(warning, rambling stream of consciousness...)
I’ve written a bit about closure and normalization. But over the last few weeks I’ve come to realize that it’s a moving target. And perhaps one without a bullseye.
I’m still struggling with finding a post-career, cancery-life, “new normal.” Unlike retirement, I didn’t plan for (on) this and the decision to stop working came somewhat suddenly. It’s been quite an awakening as to just how much work had dominated my life. Career & work… Isn't it interesting how we use these words to try and compartmentalize what in many cases is really the driving force in our lives?
Maybe the illusion of compartmentalization is universal? How else could so many of us allow a “job” to rule our lives? Ask anyone who knows me well and I think they would say that I was someone who had a full life outside of work. But despite that, the job always won out in the end. If there was a project that needed completing (and there were always projects…) or some other “important” thing that needed to get done, I did it. For many years running, I never used all of my vacation and often had more than half of it left to carry over into the following year. I kept telling myself I was saving up for the “big trip” but never got around to taking it.
Even after I was diagnosed and should have been totally focused on my own needs, I allowed work to keep running my life. I had two major surges in aggressive disease activity that may have been driven in a large part by excessive work stress. Yup, I can be a slow learner…

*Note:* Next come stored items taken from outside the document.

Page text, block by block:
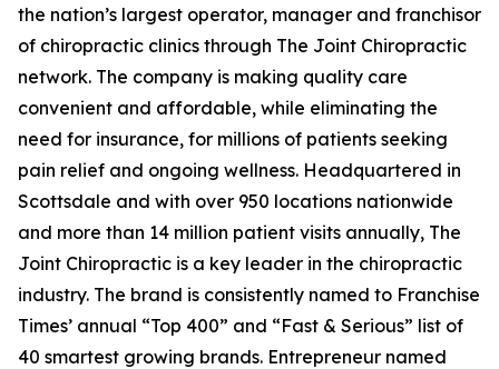
the nation’s largest operator, manager and franchisor
of chiropractic clinics through The Joint Chiropractic
network. The company is making quality care
convenient and affordable, while eliminating the
need for insurance, for millions of patients seeking
pain relief and ongoing wellness. Headquartered in
Scottsdale and with over 950 locations nationwide
and more than 14 million patient visits annually, The
Joint Chiropractic is a key leader in the chiropractic
industry. The brand is consistently named to Franchise
Times’ annual “Top 400” and “Fast & Serious” list of
40 smartest growing brands. Entrepreneur named
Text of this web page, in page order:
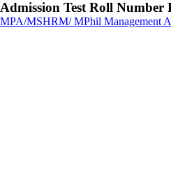
Admission Test Roll Number
MPA/MSHRM/ MPhil Management
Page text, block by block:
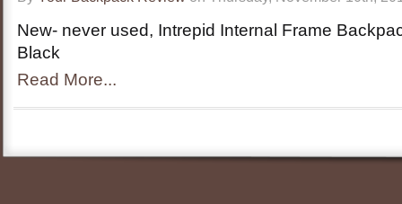
New- never used, Intrepid Internal Frame
Black
Read More...
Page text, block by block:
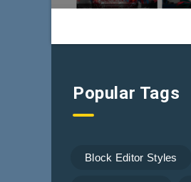
Popular Tags
Block Editor Styles
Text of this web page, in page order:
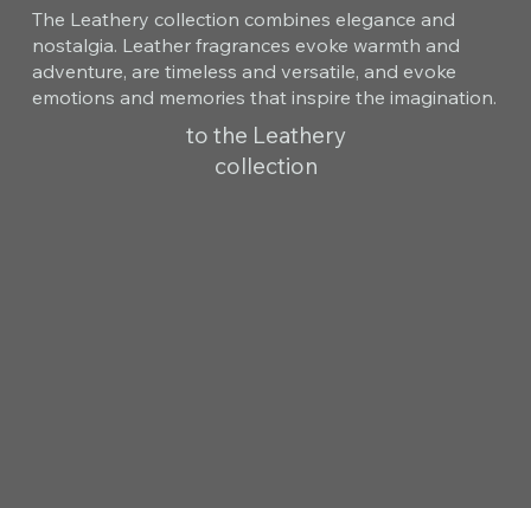
The Leathery collection combines elegance and
nostalgia. Leather fragrances evoke warmth and
adventure, are timeless and versatile, and evoke
emotions and memories that inspire the imagination.
to the Leathery
collection
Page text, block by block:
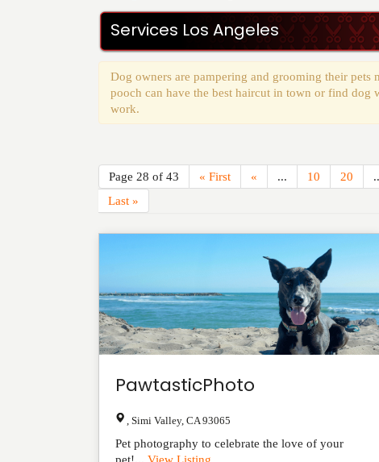
Services Los Angeles
Dog owners are pampering and grooming their pets
pooch can have the best haircut in town or find
work.
Page 28 of 43 « First « ... 10 20
Last »
PawtasticPhoto
Simi Valley, CA 93065
Pet photography to celebrate the love of your
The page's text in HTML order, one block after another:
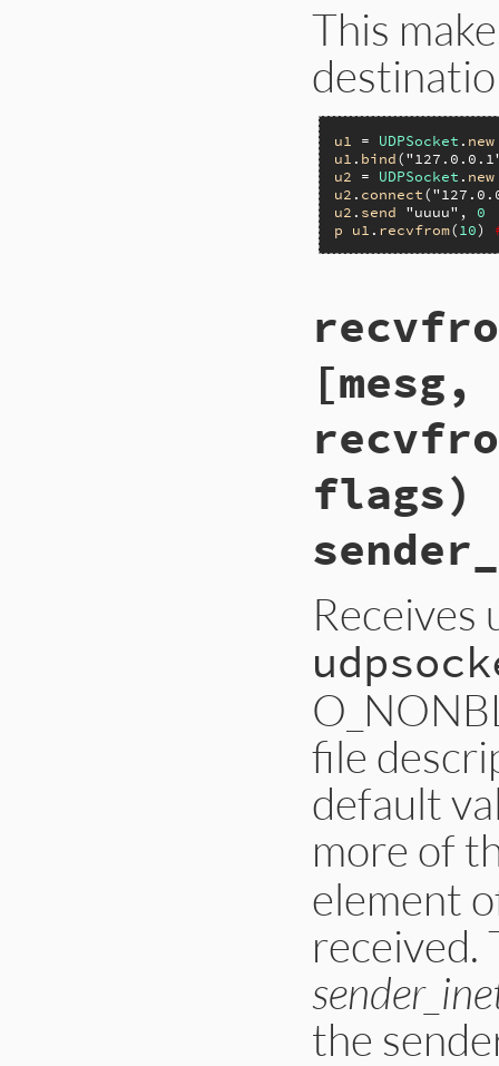
This
u1 = UDPSocket . new
u1 . bind(
u2 = UDPSocket . new
u2 . connect(
u2 . send "uuuu" , 0
p
u1 . recvfrom( 10)
flags)
Receives
file
default
more of
element
received.
the
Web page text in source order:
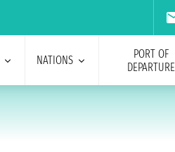
NATIONS
PORT OF
DEPARTURE
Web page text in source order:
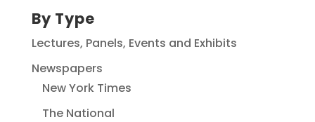
By Type
Lectures, Panels, Events and Exhibits
Newspapers
New York Times
The National
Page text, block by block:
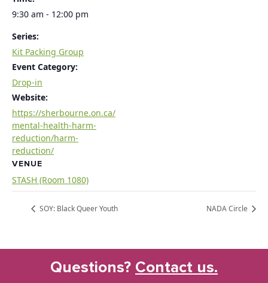
9:30 am - 12:00 pm
Series:
Kit Packing Group
Event Category:
Drop-in
Website:
https://sherbourne.on.ca/
mental-health-harm-
reduction/harm-
reduction/
VENUE
STASH (Room 1080)
SOY: Black Queer Youth NADA Circle
Questions? Contact us.
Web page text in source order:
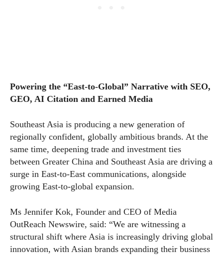
Powering the “East-to-Global” Narrative with SEO,
GEO, AI Citation and Earned Media
Southeast Asia is producing a new generation of
regionally confident, globally ambitious brands. At the
same time, deepening trade and investment ties
between Greater China and Southeast Asia are driving a
surge in East-to-East communications, alongside
growing East-to-global expansion.
Ms Jennifer Kok, Founder and CEO of Media
OutReach Newswire, said: “We are witnessing a
structural shift where Asia is increasingly driving global
innovation, with Asian brands expanding their business
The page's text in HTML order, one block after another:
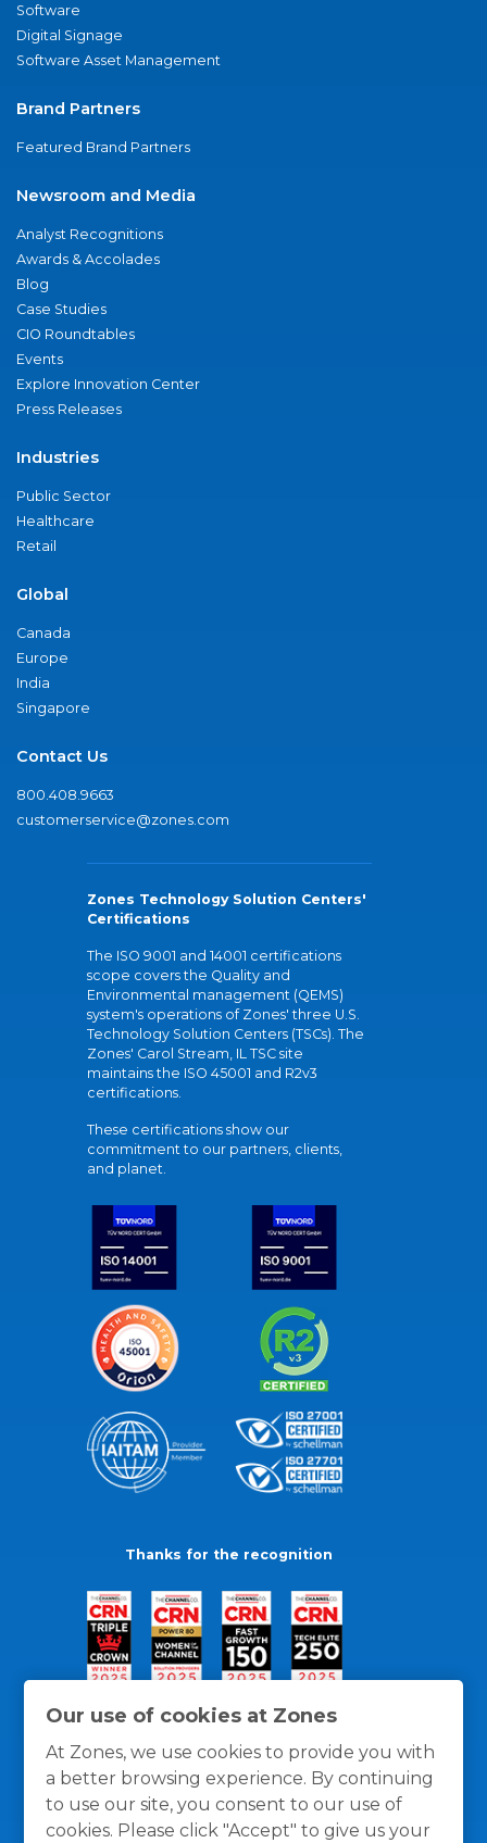
Our use of cookies at Zones
At Zones, we use cookies to provide you with
a better browsing experience. By continuing
to use our site, you consent to our use of
cookies. Please click "Accept" to give us your
Software
Digital Signage
Software Asset Management
Brand Partners
Featured Brand Partners
Newsroom and Media
Analyst Recognitions
Awards & Accolades
Blog
Case Studies
CIO Roundtables
Events
Explore Innovation Center
Press Releases
Industries
Public Sector
Healthcare
Retail
Global
Canada
Europe
India
Singapore
Contact Us
800.408.9663
customerservice@zones.com
Zones Technology Solution Centers'
Certifications
The ISO 9001 and 14001 certifications
scope covers the Quality and
Environmental management (QEMS)
system's operations of Zones' three U.S.
Technology Solution Centers (TSCs). The
Zones' Carol Stream, IL TSC site
maintains the ISO 45001 and R2v3
certifications.
These certifications show our
commitment to our partners, clients,
and planet.
Thanks for the recognition
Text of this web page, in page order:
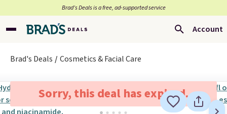
Brad’s Deals is a free, ad-supported service
Account
Brad's Deals Cosmetics & Facial Care
Sorry, this deal has expired.
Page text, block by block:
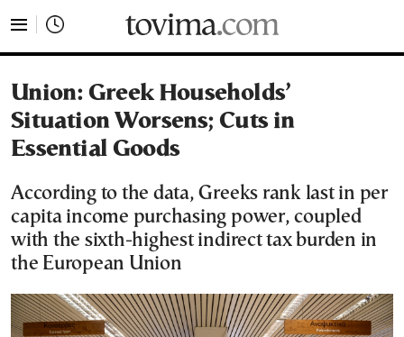
Union: Greek Households’
Situation Worsens; Cuts in
Essential Goods
According to the data, Greeks rank last in per
capita income purchasing power, coupled
with the sixth-highest indirect tax burden in
the European Union
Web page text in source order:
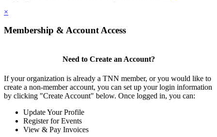
×
Membership & Account Access
Need to Create an Account?
If your organization is already a TNN member, or you would like to
create a non-member account, you can set up your login information
by clicking "Create Account" below. Once logged in, you can:
Update Your Profile
Register for Events
View & Pay Invoices
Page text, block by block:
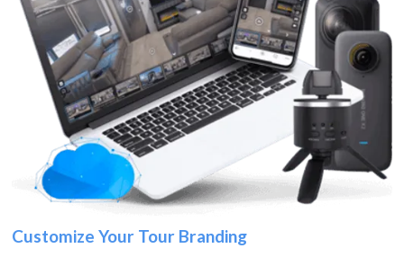
Customize Your Tour Branding
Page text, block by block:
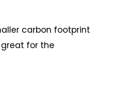
carbon footprint
for the

I would tell myself that working was the best way to keep my mind off the fact that I had stage IV disease and ultimately, a terminal diagnosis. Now in retrospect, what the hell was I thinking?.. That somehow my job was going to make it all go away? Or that I could keep going on like this was just a “chronic” disease? Even more troubling, that I was somehow so important to the “institution” that it trumped my health? And was it that important to my self esteem? All of these questions have been swirling around in my head as I try to make sense out of the whole thing.
Several months ago my buddy Tim who is a Professor of Philosophy, used his considerable skills of reasoning to convince me that my worries about going out on disability were unfounded. I had managed to go off on a moral tangent, thinking that I wasn’t sick enough to become a “burden” on society… And I was also rambling on about how important my "work" was. His arguments being that one; I have stage IV cancer and it didn’t matter if I was still (mostly) physically able to work and two; the institution wouldn’t really care that I was gone. He wasn’t talking about the people I worked with but rather the actual institution, the “thing” that I worked for. Talk about stopping dead in my tracks.
I was already starting to come around to the first argument thanks to the frequent reminders from my Oncology team but number two, that was something I hadn’t considered. It wasn’t that I saw myself as irreplaceable but I rather that I felt I was contributing to something important, something bigger than myself so to speak. But his words cut right through all that. “It,” the institution, would just keep right on going without missing a beat.
People would miss me, and things would change because of my absence but my contributions would begin to fade to the point of becoming nothing more than passing memories. How could it be any different? That’s how the world works whether we want to face up to it or not. It goes back to that Buddhist thing I’ve talked about so often, impermanence. My career was just as impermanent as everything thing else. It ended with no fanfare or accolades (the kind of stuff we aspired to in academia…), no gold watch or retirement, I just quietly slipped away. And now? Now I’ll fade from the institutional memory. It's already happening.
It took that revelation to help me break free of the self imposed “institution of work” as I’ve come to think of it. Over the weekend Tim and I talked about all of this again and it made me realize just how far I've come. And it's ok.